晓儿拿著手帕站在一旁,一脸担忧,时不时擦擦自家殿下额头上渗出的冷汗。
柳乱一脸无奈地守在一旁。
“双臂表皮重度灼伤,右手箭伤深可见骨,丹田枯竭经脉萎缩,暗劲侵袭肺腑,现在您还能清醒地坐在这里,老夫属实佩服。”
郑太医嘴上说著佩服,手里的动作却丝毫未轻,让李泽岳不断抽著凉气。
“千金之躯,以身犯险,殿下可万万不能再如此行事了。
刑部十三衙门高手眾多,怎得还能用得著你这个主官强出头呢?”
“您老少说两句吧,这不是实在来不及了么,我再晚去哪怕一刻钟,姑苏和那老头估计也就成尸体了。”
李泽岳跟眼前这老头关係还不错,孙老神仙的亲传弟子,医术自不用说,这些年练武大大小小的伤势都是他给自己解决的。
涂完药后,黑子端来了用自家作坊酿的高度酒精消完毒的羊肠线和银针,交给了郑太医。
看著闪著寒光的银针,李泽岳颤颤巍巍地伸出右手,眨了眨眼睛,吸了口凉气:“直接缝啊?”
“老夫给殿下熬些麻沸散?”
李泽岳犹豫了下,麻沸散好是好,当麻醉剂用,可其主要成分曼陀罗却会让人思绪紊乱、胡言乱语,这是他有些不能接受的。
权衡利弊了一阵,他还是咬了咬牙,道:“直接来吧。”
“好嘞。”
说著,
郑太医就把一整瓶酒精直接倒在了李泽岳伤口上。
“啊!!!”
看著郑太医带上手套开始动起针线,黑子笑呵呵地上前按住了自家殿下的手臂。
“谁让你出门不带我的,活该。”黑子心道。
看著银针牵引著羊肠线在李泽岳右手上穿梭著,鼻尖传来刺鼻的烈酒气味,柳乱心里有些不解。

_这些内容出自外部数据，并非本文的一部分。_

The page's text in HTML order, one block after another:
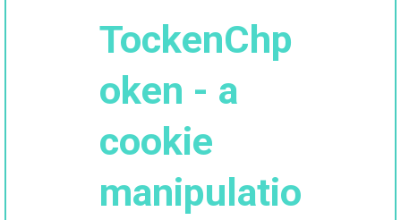
TockenChp
oken - a
cookie
manipulatio

针线缝合他倒是见过,可拿如此浓烈的酒水往伤口上倒是什么操作?
李泽岳咬著牙关,战斗时受伤的疼痛与此时缝合的疼痛完全不是一种感觉,那时一腔血勇,疼就疼了,可此时他整个的注意力都集中在伤口上,绵绵的刺痛不断传来,让他冷汗直流。
“好了。”
不知时间过去多久,郑太医终於將右手的伤口缝合完毕,在上面敷了层药膏,用纱布將其包扎了起来。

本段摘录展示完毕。